Task statement
Without any pictures, the records below should be reproduced exactly.

(Extracted data entries)
--- --- ---
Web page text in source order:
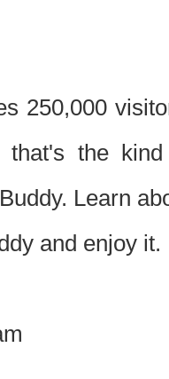
250,000
the
Learn
and enjoy it.
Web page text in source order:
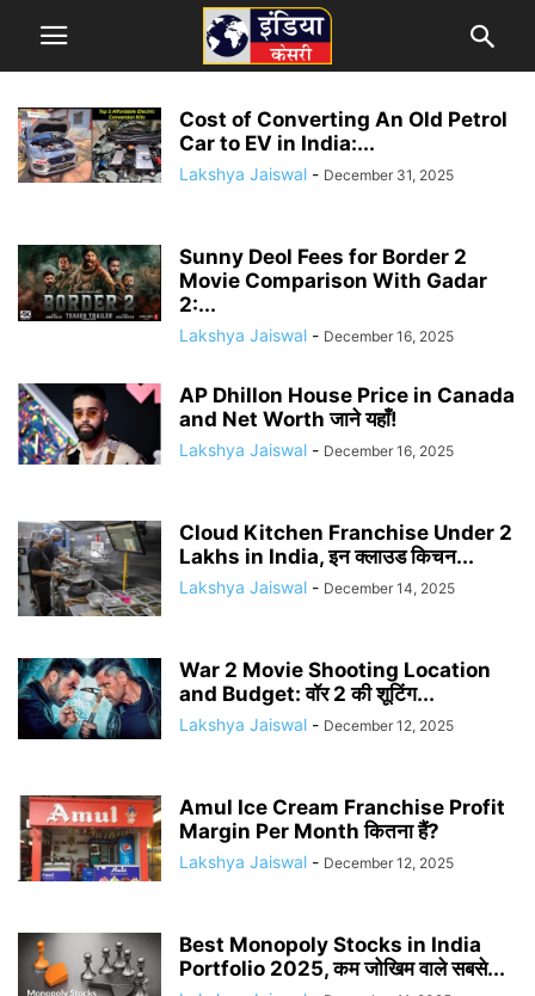
Cost of Converting An Old Petrol
Car to EV in India:...
Lakshya Jaiswal - December 31, 2025
Sunny Deol Fees for Border 2
Movie Comparison With Gadar
2:...
Lakshya Jaiswal - December 16, 2025
AP Dhillon House Price in Canada
and Net Worth जाने यहाँ!
Lakshya Jaiswal - December 16, 2025
Cloud Kitchen Franchise Under 2
Lakhs in India, इन क्लाउड किचन...
Lakshya Jaiswal - December 14, 2025
War 2 Movie Shooting Location
and Budget: वॉर 2 की शूटिंग...
Lakshya Jaiswal - December 12, 2025
Amul Ice Cream Franchise Profit
Margin Per Month कितना हैं?
Lakshya Jaiswal - December 12, 2025
Best Monopoly Stocks in India
Portfolio 2025, कम जोखिम वाले सबसे...
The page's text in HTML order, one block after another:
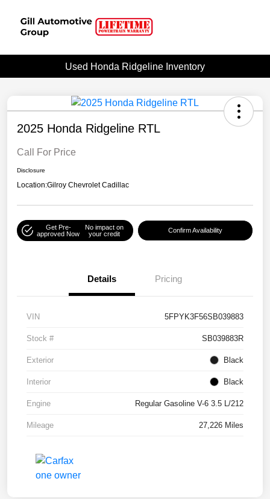
Used Honda Ridgeline Inventory
2025 Honda Ridgeline RTL
Call For Price
Disclosure
Location:Gilroy Chevrolet Cadillac
Get Pre-
approved Now
No impact on
your credit
Confirm Availability
Details Pricing
VIN 5FPYK3F56SB039883
Stock # SB039883R
Exterior Black
Interior Black
Engine Regular Gasoline V-6 3.5 L/212
Mileage 27,226 Miles
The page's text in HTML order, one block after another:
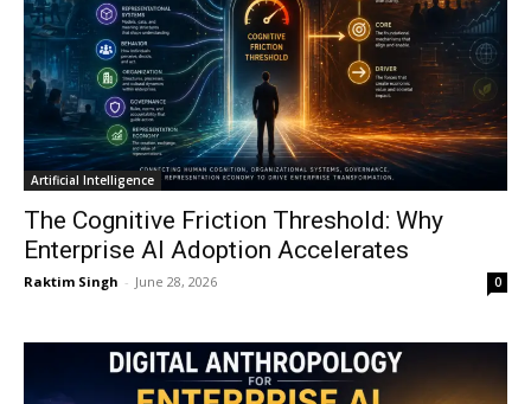
Artificial Intelligence
The Cognitive Friction Threshold: Why
Enterprise AI Adoption Accelerates
Raktim Singh - June 28, 2026 0
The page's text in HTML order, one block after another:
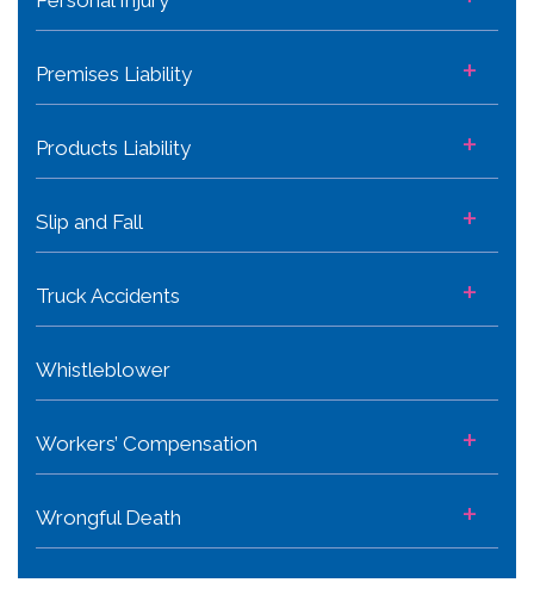
Premises Liability +
Products Liability +
Slip and Fall +
Truck Accidents +
Whistleblower
Workers’ Compensation +
Wrongful Death +
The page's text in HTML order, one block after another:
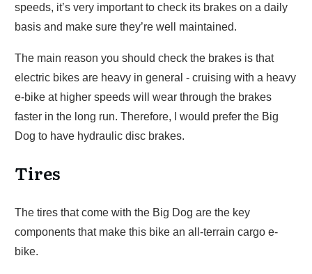
speeds, it’s very important to check its brakes on a daily
basis and make sure they’re well maintained.
The main reason you should check the brakes is that
electric bikes are heavy in general - cruising with a heavy
e-bike at higher speeds will wear through the brakes
faster in the long run. Therefore, I would prefer the Big
Dog to have hydraulic disc brakes.
Tires
The tires that come with the Big Dog are the key
components that make this bike an all-terrain cargo e-
bike.
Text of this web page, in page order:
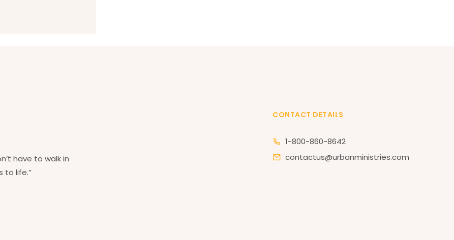
have to walk in
to life.”
CONTACT DETAILS
1-800-860-8642
contactus@urbanministries.com
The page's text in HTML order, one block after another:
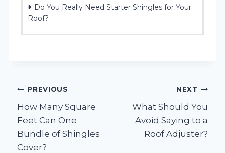
Do You Really Need Starter Shingles for Your
Roof?
Post
navigation
PREVIOUS
How Many Square
Feet Can One
Bundle of Shingles
Cover?
NEXT
What Should You
Avoid Saying to a
Roof Adjuster?
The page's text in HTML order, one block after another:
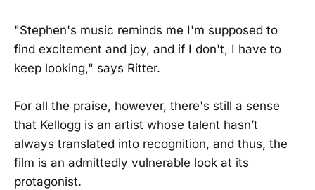
"Stephen's music reminds me I'm supposed to
find excitement and joy, and if I don't, I have to
keep looking," says Ritter.
For all the praise, however, there's still a sense
that Kellogg is an artist whose talent hasn’t
always translated into recognition, and thus, the
film is an admittedly vulnerable look at its
protagonist.
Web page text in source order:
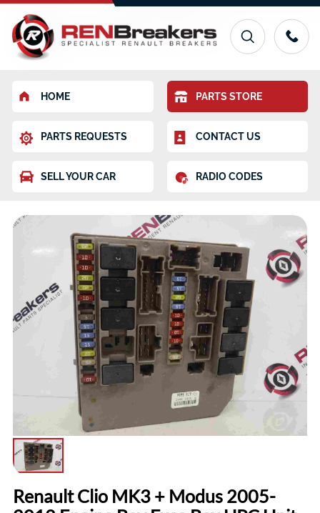
HOME PARTS STORE
PARTS REQUESTS CONTACT US
SELL YOUR CAR RADIO CODES
Renault Clio MK3 + Modus 2005-
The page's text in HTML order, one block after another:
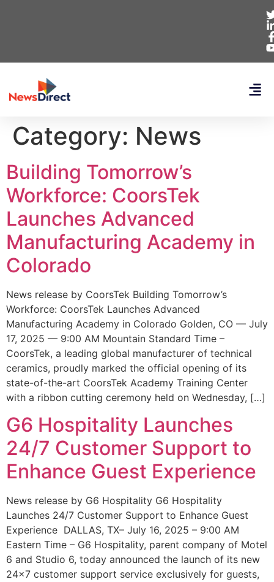
Category: News
Building Tomorrow’s
Workforce: CoorsTek
Launches Advanced
Manufacturing Academy in
Colorado
News release by CoorsTek Building Tomorrow’s
Workforce: CoorsTek Launches Advanced
Manufacturing Academy in Colorado Golden, CO — July
17, 2025 — 9:00 AM Mountain Standard Time –
CoorsTek, a leading global manufacturer of technical
ceramics, proudly marked the official opening of its
state-of-the-art CoorsTek Academy Training Center
with a ribbon cutting ceremony held on Wednesday, […]
G6 Hospitality Launches
24/7 Customer Support to
Enhance Guest Experience
News release by G6 Hospitality G6 Hospitality
Launches 24/7 Customer Support to Enhance Guest
Experience DALLAS, TX– July 16, 2025 – 9:00 AM
Eastern Time – G6 Hospitality, parent company of Motel
6 and Studio 6, today announced the launch of its new
24×7 customer support service exclusively for guests,
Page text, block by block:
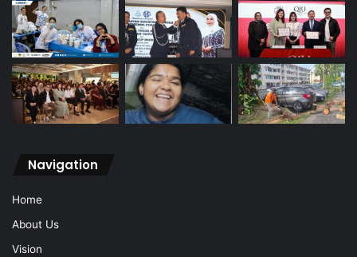
Navigation
Home
About Us
Vision
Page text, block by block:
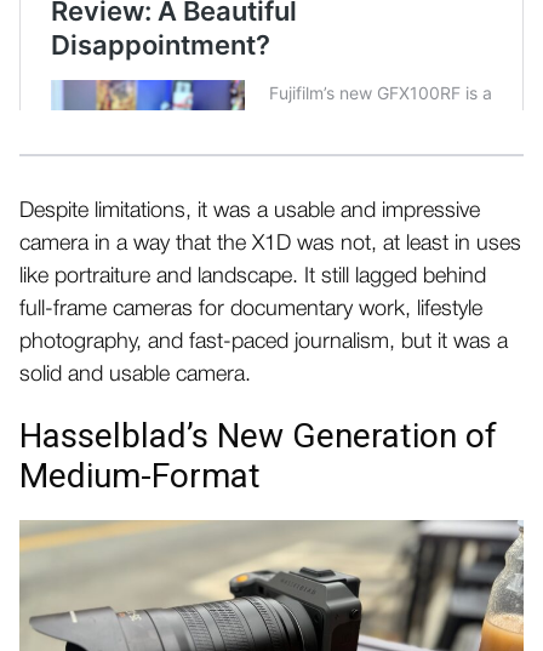
Despite limitations, it was a usable and impressive
camera in a way that the X1D was not, at least in uses
like portraiture and landscape. It still lagged behind
full-frame cameras for documentary work, lifestyle
photography, and fast-paced journalism, but it was a
solid and usable camera.
Hasselblad’s New Generation of
Medium-Format
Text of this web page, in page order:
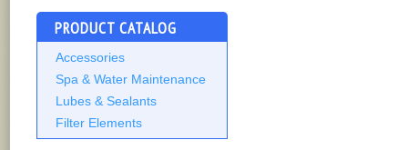
PRODUCT CATALOG
Accessories
Spa & Water Maintenance
Lubes & Sealants
Filter Elements
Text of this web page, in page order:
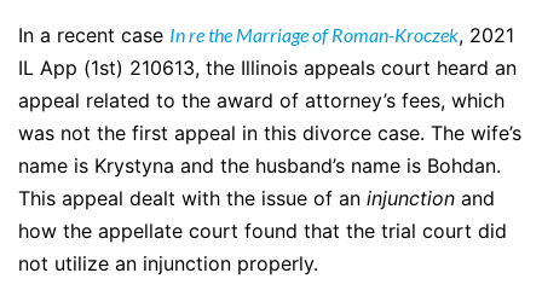
In a recent case In re the Marriage of Roman-Kroczek, 2021
IL App (1st) 210613, the Illinois appeals court heard an
appeal related to the award of attorney’s fees, which
was not the first appeal in this divorce case. The wife’s
name is Krystyna and the husband’s name is Bohdan.
This appeal dealt with the issue of an injunction and
how the appellate court found that the trial court did
not utilize an injunction properly.
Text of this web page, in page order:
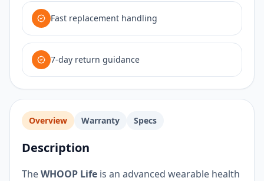
Fast replacement handling
7-day return guidance
Overview Warranty Specs
Description
TheWHOOP Life is an advanced wearable health
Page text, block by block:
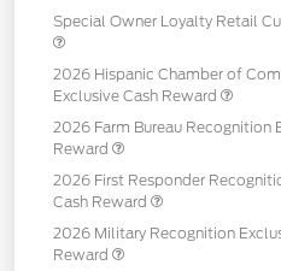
--- --- ---
Solved problem
Web page text in source order:
250,000
the
Learn
and enjoy it.
Web page text in source order:
Cost of Converting An Old Petrol
Car to EV in India:...
Lakshya Jaiswal - December 31, 2025
Sunny Deol Fees for Border 2
Movie Comparison With Gadar
2:...
Lakshya Jaiswal - December 16, 2025
AP Dhillon House Price in Canada
and Net Worth जाने यहाँ!
Lakshya Jaiswal - December 16, 2025
Cloud Kitchen Franchise Under 2
Lakhs in India, इन क्लाउड किचन...
Lakshya Jaiswal - December 14, 2025
War 2 Movie Shooting Location
and Budget: वॉर 2 की शूटिंग...
Lakshya Jaiswal - December 12, 2025
Amul Ice Cream Franchise Profit
Margin Per Month कितना हैं?
Lakshya Jaiswal - December 12, 2025
Best Monopoly Stocks in India
Portfolio 2025, कम जोखिम वाले सबसे...
The page's text in HTML order, one block after another:
Used Honda Ridgeline Inventory
2025 Honda Ridgeline RTL
Call For Price
Disclosure
Location:Gilroy Chevrolet Cadillac
Get Pre-
approved Now
No impact on
your credit
Confirm Availability
Details Pricing
VIN 5FPYK3F56SB039883
Stock # SB039883R
Exterior Black
Interior Black
Engine Regular Gasoline V-6 3.5 L/212
Mileage 27,226 Miles
The page's text in HTML order, one block after another:
Artificial Intelligence
The Cognitive Friction Threshold: Why
Enterprise AI Adoption Accelerates
Raktim Singh - June 28, 2026 0
The page's text in HTML order, one block after another:
Premises Liability +
Products Liability +
Slip and Fall +
Truck Accidents +
Whistleblower
Workers’ Compensation +
Wrongful Death +
The page's text in HTML order, one block after another:
speeds, it’s very important to check its brakes on a daily
basis and make sure they’re well maintained.
The main reason you should check the brakes is that
electric bikes are heavy in general - cruising with a heavy
e-bike at higher speeds will wear through the brakes
faster in the long run. Therefore, I would prefer the Big
Dog to have hydraulic disc brakes.
Tires
The tires that come with the Big Dog are the key
components that make this bike an all-terrain cargo e-
bike.
Text of this web page, in page order:
have to walk in
to life.”
CONTACT DETAILS
1-800-860-8642
contactus@urbanministries.com
The page's text in HTML order, one block after another:
Do You Really Need Starter Shingles for Your
Roof?
Post
navigation
PREVIOUS
How Many Square
Feet Can One
Bundle of Shingles
Cover?
NEXT
What Should You
Avoid Saying to a
Roof Adjuster?
The page's text in HTML order, one block after another:
"Stephen's music reminds me I'm supposed to
find excitement and joy, and if I don't, I have to
keep looking," says Ritter.
For all the praise, however, there's still a sense
that Kellogg is an artist whose talent hasn’t
always translated into recognition, and thus, the
film is an admittedly vulnerable look at its
protagonist.
Web page text in source order:
HOME PARTS STORE
PARTS REQUESTS CONTACT US
SELL YOUR CAR RADIO CODES
Renault Clio MK3 + Modus 2005-
The page's text in HTML order, one block after another:
Category: News
Building Tomorrow’s
Workforce: CoorsTek
Launches Advanced
Manufacturing Academy in
Colorado
News release by CoorsTek Building Tomorrow’s
Workforce: CoorsTek Launches Advanced
Manufacturing Academy in Colorado Golden, CO — July
17, 2025 — 9:00 AM Mountain Standard Time –
CoorsTek, a leading global manufacturer of technical
ceramics, proudly marked the official opening of its
state-of-the-art CoorsTek Academy Training Center
with a ribbon cutting ceremony held on Wednesday, […]
G6 Hospitality Launches
24/7 Customer Support to
Enhance Guest Experience
News release by G6 Hospitality G6 Hospitality
Launches 24/7 Customer Support to Enhance Guest
Experience DALLAS, TX– July 16, 2025 – 9:00 AM
Eastern Time – G6 Hospitality, parent company of Motel
6 and Studio 6, today announced the launch of its new
24×7 customer support service exclusively for guests,
Page text, block by block:
Navigation
Home
About Us
Vision
Page text, block by block:
Despite limitations, it was a usable and impressive
camera in a way that the X1D was not, at least in uses
like portraiture and landscape. It still lagged behind
full-frame cameras for documentary work, lifestyle
photography, and fast-paced journalism, but it was a
solid and usable camera.
Hasselblad’s New Generation of
Medium-Format
Text of this web page, in page order:
PRODUCT CATALOG
Accessories
Spa & Water Maintenance
Lubes & Sealants
Filter Elements
Text of this web page, in page order:
In a recent case In re the Marriage of Roman-Kroczek, 2021
IL App (1st) 210613, the Illinois appeals court heard an
appeal related to the award of attorney’s fees, which
was not the first appeal in this divorce case. The wife’s
name is Krystyna and the husband’s name is Bohdan.
This appeal dealt with the issue of an injunction and
how the appellate court found that the trial court did
not utilize an injunction properly.
Text of this web page, in page order:
Fast replacement handling
7-day return guidance
Overview Warranty Specs
Description
TheWHOOP Life is an advanced wearable health
Page text, block by block:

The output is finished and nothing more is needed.